河野特許事務所 2012年2月24日 執筆者:弁理士 河野 英仁

 

                              本田技研工業株式会社

                           無効宣告被請求人、一審原告、二審上訴人、再審請求人

                                          v.

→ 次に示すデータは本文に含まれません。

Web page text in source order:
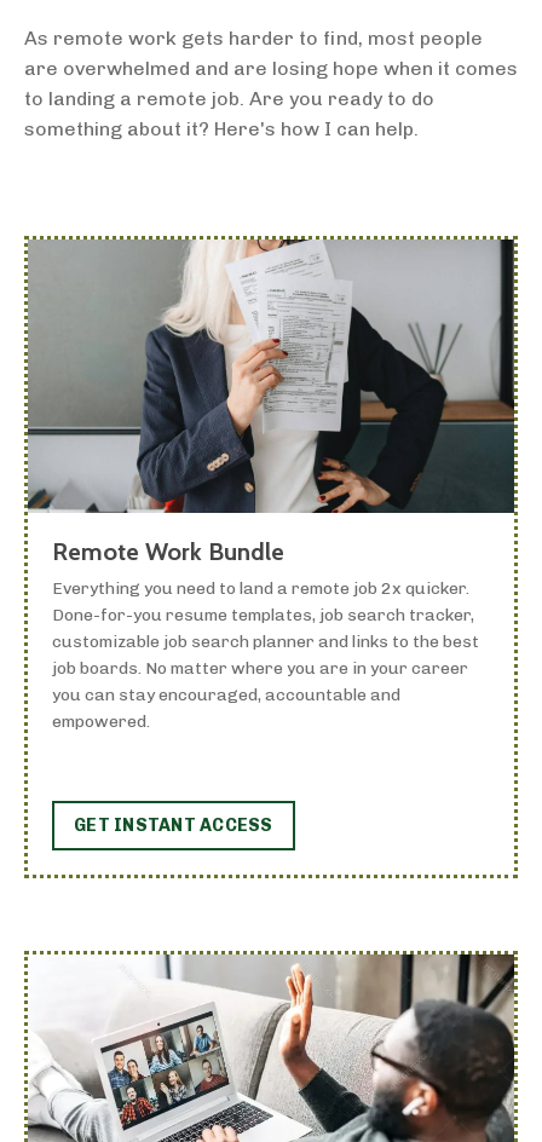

                           知識産権局専利復審委員会

                                    一審被告、二審被上訴人、再審被請求人

 

1.概要

 外観設計特許(日本の意匠に相当)に係る訴訟、または、無効宣告請求において最大の争点となるのは外観設計の類否判断である。外観設計特許の権利範囲は同一または類似の物品について同一または類似のデザインに及ぶ。外観設計の権利範囲については司法解釈[2009] 第21号第8条にて以下のとおり規定されている。

 

司法解釈[2009] 第21号第8条

 外観設計特許にかかる製品と同一または類似する種類の製品において、登録外観設計と同一または類似する外観設計を採用した場合、人民法院は、権利侵害と訴えられた外観設計は専利法第59条第2項に規定される外観設計特許権の権利範囲に属すると認定しなければならない。

 

 また現有設計と同一または類似の物品について同一または類似する外観設計は無効理由を有することとなる(専利法第23条)。

 

 このように外観設計特許権者にとってみれば、民事訴訟において権利行使する際には、類似範囲をできるだけ広く主張してイ号製品の侵害認定を試み、逆に無効宣告を請求された際には、類似範囲ができるだけ狭くなるよう主張し現有設計との差別化を図る必要がある。

 

 本事件では外観設計特許に対し、無効宣告請求が提出され、復審委員会、北京市第1中級人民法院及び北京市高級人民法院共に、外観設計は相互に類似するとの判断をなした。最高人民法院は再審において類似判断の主体、及び、現有設計と相違する部分についての判断に誤りがあったとして、復審委員会の審決と、北京市第1中級人民法院及び北京市高級人民法院の判決とを全て無効とした。

 

 

2.背景

 本田技研工業株式会社(原告)は01319523.9号(以下、523特許)“自動車”の外観設計特許権の特許権者である。523特許は2001年5月30日に出願され、2002年2月13日に公告された。523特許はSUV(sport-utility vehicle、スポーツ用多目的車)タイプの外観設計であり、参考図1に示すとおりである。

 

参考図1 523特許の図面

 

(1) 石家庄双輪自動車股份有限公司のSUV

 双輪公司(以下、被告)は、2003年9月“来宝”と称するSUVの開発を進めていた。参考図2は来宝の外観図[1]である。

 

参考図2 被告のSUV

 



[1] 新浪財経HPより(2011年11月16日)

http://finance.sina.com.cn/chanjing/sdbd/20100426/09337825554.shtml

 

(第2回へ続く)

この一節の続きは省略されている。